The full report would additionally include:
- Bias checks applied to the leading hypothesis
- Corrective actions with at least one strong (system redesign) action
- Verification metrics for each action
- Rigor self-assessment

## Expected Results

- A structured RCA report that moves beyond "what happened" to "why the system allowed it"
- Multiple hypotheses tested against evidence, not a single linear narrative
- Corrective actions ranked by strength, with weak-only portfolios flagged
- Explicit cognitive bias countermeasures applied during the investigation
- Verification plans for every recommended action
- When evaluating an existing RCA: a rigor scorecard identifying specific gaps

## Variations

**For healthcare adverse events:**
Emphasize the active error / latent error distinction. Use the RCA2 action hierarchy. Pay special attention to blame displacement — the system approach explicitly removes individual blame in favor of identifying latent conditions (institutional, work environment, team, staffing, task/equipment, patient characteristics).

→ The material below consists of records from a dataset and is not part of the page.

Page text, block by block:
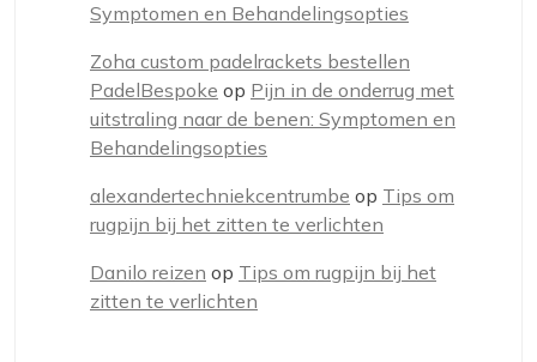
Symptomen en Behandelingsopties
Zoha custom padelrackets bestellen
PadelBespoke op Pijn in de onderrug met
uitstraling naar de benen: Symptomen en
Behandelingsopties
alexandertechniekcentrumbe op Tips om
rugpijn bij het zitten te verlichten
Danilo reizen op Tips om rugpijn bij het
zitten te verlichten

**For manufacturing quality:**
Start with containment (8D-style), then proceed through the full protocol. Cross-reference FMEA for the affected process. Verify corrective actions against yield and defect trend data.

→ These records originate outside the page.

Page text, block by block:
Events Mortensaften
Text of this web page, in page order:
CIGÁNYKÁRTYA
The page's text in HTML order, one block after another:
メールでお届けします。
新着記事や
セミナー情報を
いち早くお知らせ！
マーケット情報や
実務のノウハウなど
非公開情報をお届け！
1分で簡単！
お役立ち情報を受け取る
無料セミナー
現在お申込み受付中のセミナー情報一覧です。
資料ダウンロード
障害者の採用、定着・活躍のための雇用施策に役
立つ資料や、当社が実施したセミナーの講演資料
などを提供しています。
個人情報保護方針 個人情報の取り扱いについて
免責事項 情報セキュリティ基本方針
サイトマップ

**For evaluating an existing RCA report:**
Use MODE = EVALUATE. Skip directly to Phase 5 (rigor checklist). Provide the full report as input. The diagnostician will score each criterion and identify the highest-impact gaps.

## References

- research-paper-cross-disciplinary-root-cause-analysis.md — Full research synthesis behind this prompt
- AHRQ PSNet Root Cause Analysis Primer
- NIST SP 800-61 Rev. 2 — Computer Security Incident Handling Guide
- IEC 61025:2006 — Fault Tree Analysis
- National Patient Safety Foundation RCA2 — Action hierarchy framework

## Notes

- This prompt synthesizes methods from twelve disciplines (engineering, software, healthcare, psychology, ecology, law, education, manufacturing, safety investigation, finance, social science, business). The seven universal principles and rigor checklist generalize well; method selection and evidence standards should be adapted to the specific domain.
- The cognitive bias countermeasures (Phase 3, step 4) are among the highest-value elements — most RCA failures stem from cognitive and organizational barriers, not lack of method. Note: the distilled skill intentionally promotes bias checks to a standalone step (step 4) rather than embedding them in hypothesis generation, giving them equal weight in the procedure.
- If evidence sufficiency fails the 3-stream test, all subsequent outputs should be marked PROVISIONAL until evidence gaps are filled.
- The AI governance checklist (Phase 5) should be applied whenever AI tools were used in signal detection, evidence summarization, or hypothesis generation during the investigation.

## Version History

- 1.0.0 (2026-04-11): Initial version, derived from research-paper-cross-disciplinary-root-cause-analysis.md
- 1.0.1 (2026-04-11): Rule of 5 review fixes — added EVALUATE mode to When to Use, added Postmortem and Bayesian methods, concrete example output, PROVISIONAL marking for insufficient evidence, aligned output templates with distilled references.